** Opening The data block **
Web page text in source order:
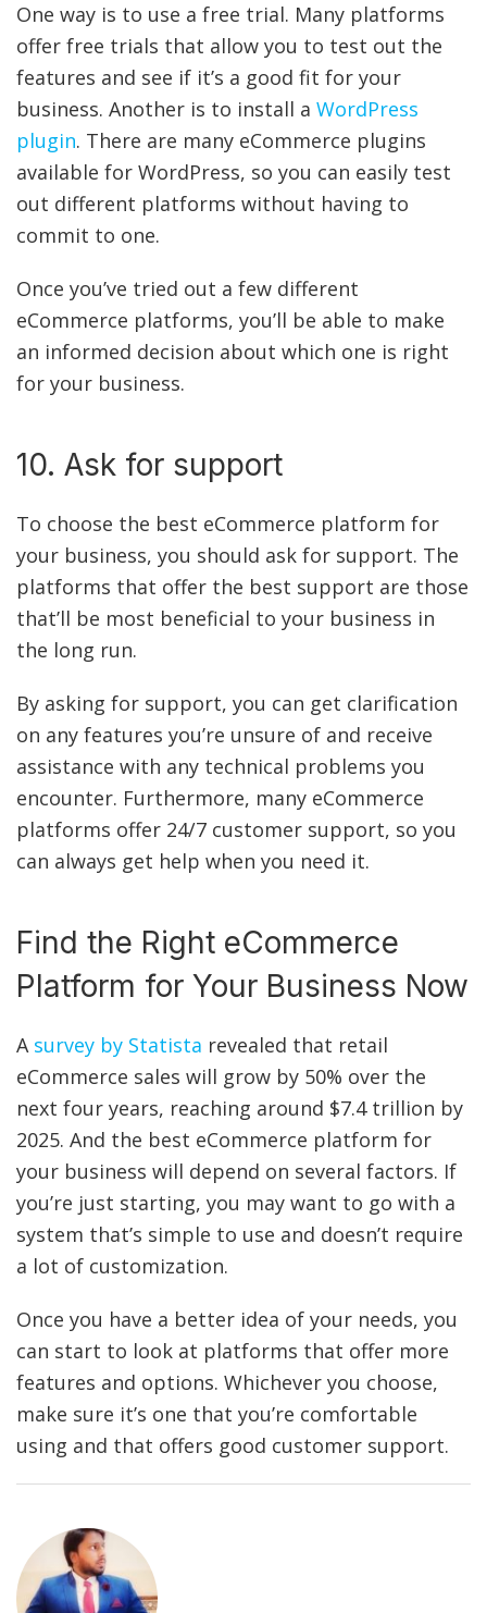
One way is to use a free trial. Many platforms
offer free trials that allow you to test out the
features and see if it’s a good fit for your
business. Another is to install a WordPress
plugin. There are many eCommerce plugins
available for WordPress, so you can easily test
out different platforms without having to
commit to one.
Once you’ve tried out a few different
eCommerce platforms, you’ll be able to make
an informed decision about which one is right
for your business.
10. Ask for support
To choose the best eCommerce platform for
your business, you should ask for support. The
platforms that offer the best support are those
that’ll be most beneficial to your business in
the long run.
By asking for support, you can get clarification
on any features you’re unsure of and receive
assistance with any technical problems you
encounter. Furthermore, many eCommerce
platforms offer 24/7 customer support, so you
can always get help when you need it.
Find the Right eCommerce
Platform for Your Business Now
A survey by Statista revealed that retail
eCommerce sales will grow by 50% over the
next four years, reaching around $7.4 trillion by
2025. And the best eCommerce platform for
your business will depend on several factors. If
you’re just starting, you may want to go with a
system that’s simple to use and doesn’t require
a lot of customization.
Once you have a better idea of your needs, you
can start to look at platforms that offer more
features and options. Whichever you choose,
make sure it’s one that you’re comfortable
using and that offers good customer support.
** Closing The data block **
Work request
Look through the entries for the string "test". Every line that has it belongs in the answer.

Result for this task
offer free trials that allow you to test out the
available for WordPress, so you can easily test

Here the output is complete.